= Beginning of Section =
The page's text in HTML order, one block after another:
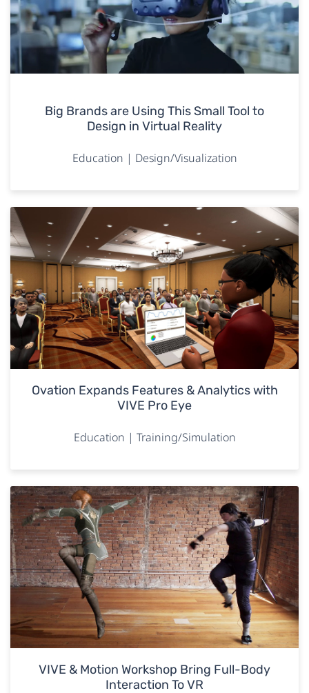
Big Brands are Using This Small Tool to
Design in Virtual Reality
Education | Design/Visualization
Ovation Expands Features & Analytics with
VIVE Pro Eye
Education | Training/Simulation
VIVE & Motion Workshop Bring Full-Body
Interaction To VR
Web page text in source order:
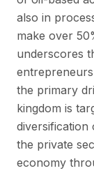
also in
make over
underscores
the primary
kingdom is
diversification
the private
economy
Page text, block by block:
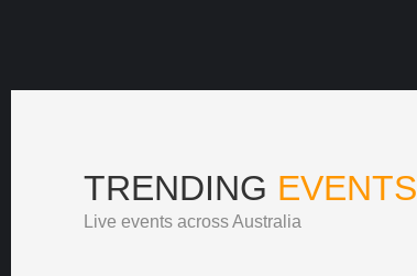
TRENDING EVENTS
Live events across Australia
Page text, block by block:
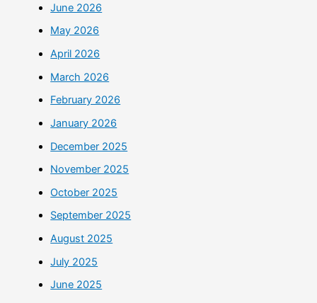
June 2026
May 2026
April 2026
March 2026
February 2026
January 2026
December 2025
November 2025
October 2025
September 2025
August 2025
July 2025
June 2025
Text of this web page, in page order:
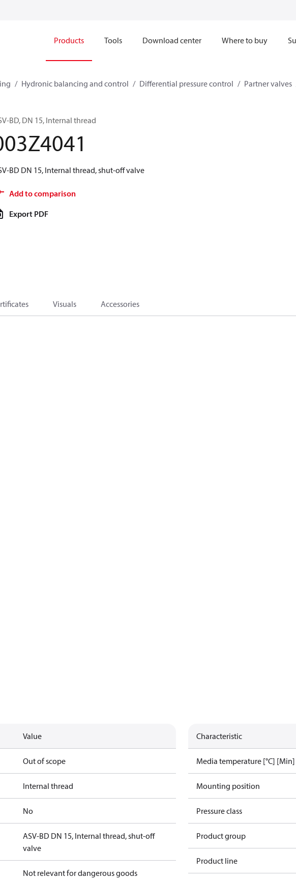
Products Tools Download center Where to buy
Hydronic balancing and control Differential pressure control Partner valves
BD, DN 15, Internal thread
BD DN 15, Internal thread, shut-off valve
Add to comparison
Export PDF
Visuals Accessories
Value
Out of scope
Internal thread
No
ASV-BD DN 15, Internal thread, shut-off
valve
Not relevant for dangerous goods
Characteristic
Media temperature [°C] [Min]
Mounting position
Pressure class
Product group
Product line
= End of Section =
Problem
Since only the text is wanted, repeat all the records above exactly and omit the pictures.

Written reply
The page's text in HTML order, one block after another:
Big Brands are Using This Small Tool to
Design in Virtual Reality
Education | Design/Visualization
Ovation Expands Features & Analytics with
VIVE Pro Eye
Education | Training/Simulation
VIVE & Motion Workshop Bring Full-Body
Interaction To VR
Web page text in source order:
also in
make over
underscores
the primary
kingdom is
diversification
the private
economy
Page text, block by block:
TRENDING EVENTS
Live events across Australia
Page text, block by block:
June 2026
May 2026
April 2026
March 2026
February 2026
January 2026
December 2025
November 2025
October 2025
September 2025
August 2025
July 2025
June 2025
Text of this web page, in page order:
Products Tools Download center Where to buy
Hydronic balancing and control Differential pressure control Partner valves
BD, DN 15, Internal thread
BD DN 15, Internal thread, shut-off valve
Add to comparison
Export PDF
Visuals Accessories
Value
Out of scope
Internal thread
No
ASV-BD DN 15, Internal thread, shut-off
valve
Not relevant for dangerous goods
Characteristic
Media temperature [°C] [Min]
Mounting position
Pressure class
Product group
Product line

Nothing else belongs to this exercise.